Cabin nice and well presented but hardly convenient, Hayfield run down and horses all look pretty unhappy, Oldfold OK but a bit on the run down side but nice. 

She can always come for a hack with Becky and me if she is desperate for a horse fix - but she has to be comfortable bareback, bridle and bitless.


----------



## Mrs Claus (1 November 2013)

Hope I m not to late but this riding school Is great fun


http://www.horseridinginhuntly.co.u...irewardhaughfarmequestrianhuntlyaberdeen.html


----------



## Mince Pie (1 November 2013)

IIRC you need the 18 or the 19 bus (I used to bus out to Oldfold which I think is now ARC?) which goes from the city centre or Gt Western Road which is a short walk from Union Street (Holburn end?) 



MrsMozart said:



			Thank you kindly all  

D1 is going to have a look, see what the buses are like, etc., then start after the Christmas break  

Click to expand...


----------



## khalswitz (11 November 2013)

Broke_But_Happy said:



			IIRC you need the 18 or the 19 bus (I used to bus out to Oldfold which I think is now ARC?) which goes from the city centre or Gt Western Road which is a short walk from Union Street (Holburn end?) 

Click to expand...

Or the 201, 202 and 203 go out that way as well.
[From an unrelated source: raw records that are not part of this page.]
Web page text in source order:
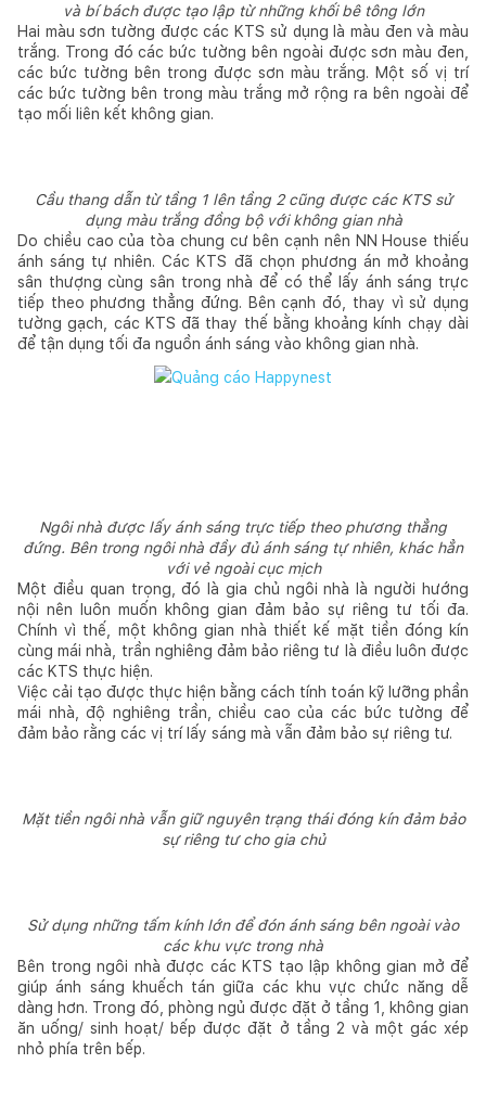
và bí bách được tạo lập từ những khối bê tông lớn
Hai màu sơn tường được các KTS sử dụng là màu đen và màu
trắng. Trong đó các bức tường bên ngoài được sơn màu đen,
các bức tường bên trong được sơn màu trắng. Một số vị trí
các bức tường bên trong màu trắng mở rộng ra bên ngoài để
tạo mối liên kết không gian.
Cầu thang dẫn từ tầng 1 lên tầng 2 cũng được các KTS sử
dụng màu trắng đồng bộ với không gian nhà
Do chiều cao của tòa chung cư bên cạnh nên NN House thiếu
ánh sáng tự nhiên. Các KTS đã chọn phương án mở khoảng
sân thượng cùng sân trong nhà để có thể lấy ánh sáng trực
tiếp theo phương thẳng đứng. Bên cạnh đó, thay vì sử dụng
tường gạch, các KTS đã thay thế bằng khoảng kính chạy dài
để tận dụng tối đa nguồn ánh sáng vào không gian nhà.
Ngôi nhà được lấy ánh sáng trực tiếp theo phương thẳng
đứng. Bên trong ngôi nhà đầy đủ ánh sáng tự nhiên, khác hẳn
với vẻ ngoài cục mịch
Một điều quan trọng, đó là gia chủ ngôi nhà là người hướng
nội nên luôn muốn không gian đảm bảo sự riêng tư tối đa.
Chính vì thế, một không gian nhà thiết kế mặt tiền đóng kín
cùng mái nhà, trần nghiêng đảm bảo riêng tư là điều luôn được
các KTS thực hiện.
Việc cải tạo được thực hiện bằng cách tính toán kỹ lưỡng phần
mái nhà, độ nghiêng trần, chiều cao của các bức tường để
đảm bảo rằng các vị trí lấy sáng mà vẫn đảm bảo sự riêng tư.
Mặt tiền ngôi nhà vẫn giữ nguyên trạng thái đóng kín đảm bảo
sự riêng tư cho gia chủ
Sử dụng những tấm kính lớn để đón ánh sáng bên ngoài vào
các khu vực trong nhà
Bên trong ngôi nhà được các KTS tạo lập không gian mở để
giúp ánh sáng khuếch tán giữa các khu vực chức năng dễ
dàng hơn. Trong đó, phòng ngủ được đặt ở tầng 1, không gian
ăn uống/ sinh hoạt/ bếp được đặt ở tầng 2 và một gác xép
nhỏ phía trên bếp.
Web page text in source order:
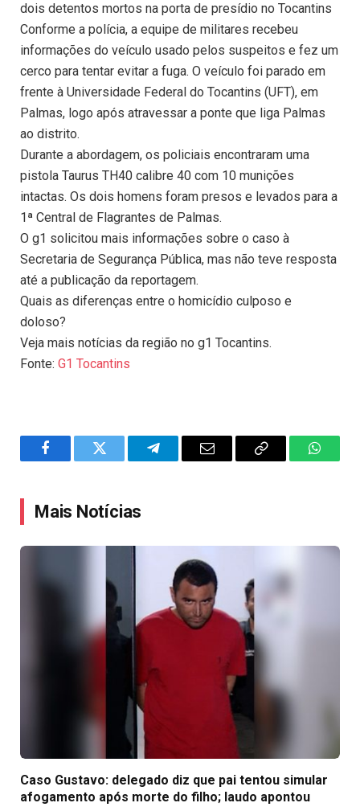
dois detentos mortos na porta de presídio no Tocantins
Conforme a polícia, a equipe de militares recebeu
informações do veículo usado pelos suspeitos e fez um
cerco para tentar evitar a fuga. O veículo foi parado em
frente à Universidade Federal do Tocantins (UFT), em
Palmas, logo após atravessar a ponte que liga Palmas
ao distrito.
Durante a abordagem, os policiais encontraram uma
pistola Taurus TH40 calibre 40 com 10 munições
intactas. Os dois homens foram presos e levados para a
1ª Central de Flagrantes de Palmas.
O g1 solicitou mais informações sobre o caso à
Secretaria de Segurança Pública, mas não teve resposta
até a publicação da reportagem.
Quais as diferenças entre o homicídio culposo e
doloso?
Veja mais notícias da região no g1 Tocantins.
Fonte: G1 Tocantins
FacebookTwitter TelegramEmail
Copy
Mais Notícias
Caso Gustavo: delegado diz que pai tentou simular
afogamento após morte do filho; laudo apontou
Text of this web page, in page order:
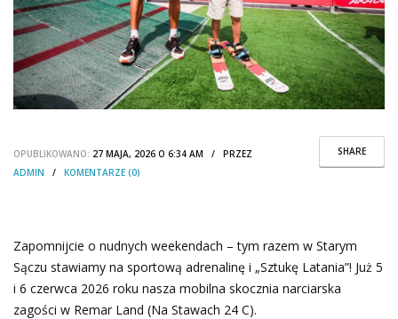
SHARE
OPUBLIKOWANO: 27 MAJA, 2026 O 6:34 AM / PRZEZ
ADMIN / KOMENTARZE (0)
Zapomnijcie o nudnych weekendach – tym razem w Starym
Sączu stawiamy na sportową adrenalinę i „Sztukę Latania”! Już 5
i 6 czerwca 2026 roku nasza mobilna skocznia narciarska
zagości w Remar Land (Na Stawach 24 C).

Pass by both Oldfold and Tillyoch on the North Deeside Road.

Oldfold is good, does all the BHS training etc there as well, and they run RDA from there too as well as having liveries, so lots going on. Agree about Hayfield being a bit run down these days. Tillyoch is top notch, but EXPENSIVE.

Inverurie is train-able, but not a great road to walk from the station out to the Cabin itself. Don't know what the quality of lessons is like there, but as a competition venue it's good.

Whilst there are loads of fab instructors in Aberdeenshire, there aren't a massive amount of good riding schools... not past beginner-y level anyway.


----------